Because this lookup acquired no locks, it may be racing with a rename system call. Such a system call could move a dentry to another hash chain, taking this lookup with it. Lines 21 and 22 check for this race, but they are not sufficient in and of themselves. Therefore, line 23 takes a snapshot of the number of times that the current dentry has been subjected to a rename, the dcache d_move() function, which is used later to determine if any renames raced with the path walk. Line 24 is a memory barrier to ensure that the snapshot is not reordered by either the compiler or the CPU.

Lines 25–28 check the name hash and the parent dentry. If either fail to match, this dentry cannot be the target of our lookup. Lines 29–41 do the full name comparison, with memory barrier for DEC Alpha at line 30. Filesystem-specific name comparison functions may be provided, for example, for case-independent filesystems, as shown on line 33.
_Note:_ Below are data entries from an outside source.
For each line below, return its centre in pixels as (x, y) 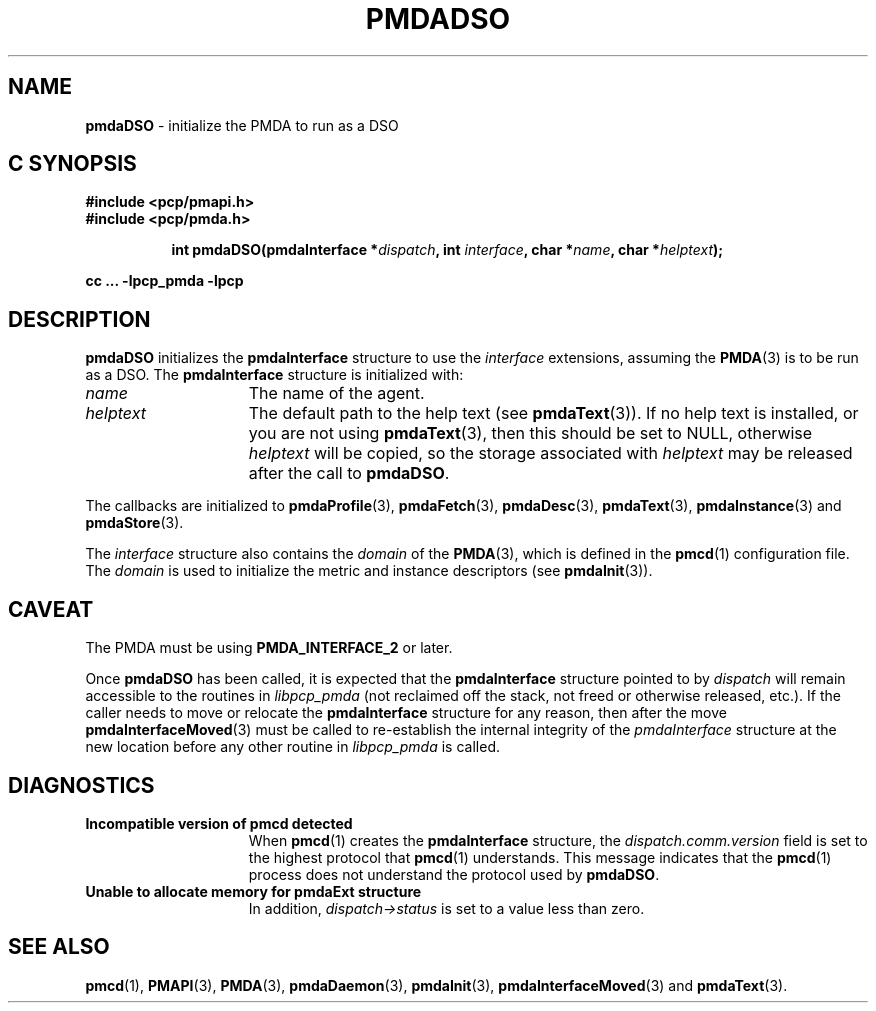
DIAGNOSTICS (81, 785)
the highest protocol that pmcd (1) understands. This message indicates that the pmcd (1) (540, 857)
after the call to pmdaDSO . (349, 473)
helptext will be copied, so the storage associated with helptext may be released (550, 453)
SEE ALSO (59, 947)
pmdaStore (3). (134, 523)
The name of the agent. (336, 393)
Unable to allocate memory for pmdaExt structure (253, 891)

If execution reaches line 42, we have found a child dentry with a matching name. We then acquire the child dentry's lock on line 42. Because we have a lock on each dentry, the level of contention on these individual locks is much lower than on the original dcache_lock. Nonetheless, life is not perfect. For example, the lock on the root dentry still is subject to contention, a topic discussed later.

The child dentry possibly was renamed after the d_move_count snapshot was acquired on line 23. Therefore, lines 46–47 check the current value of d_move_count against the snapshot. If the check passes, the child dentry has not been renamed out from under the lookup, and lines 48–51 increment a reference count—but only if the entry still is hashed.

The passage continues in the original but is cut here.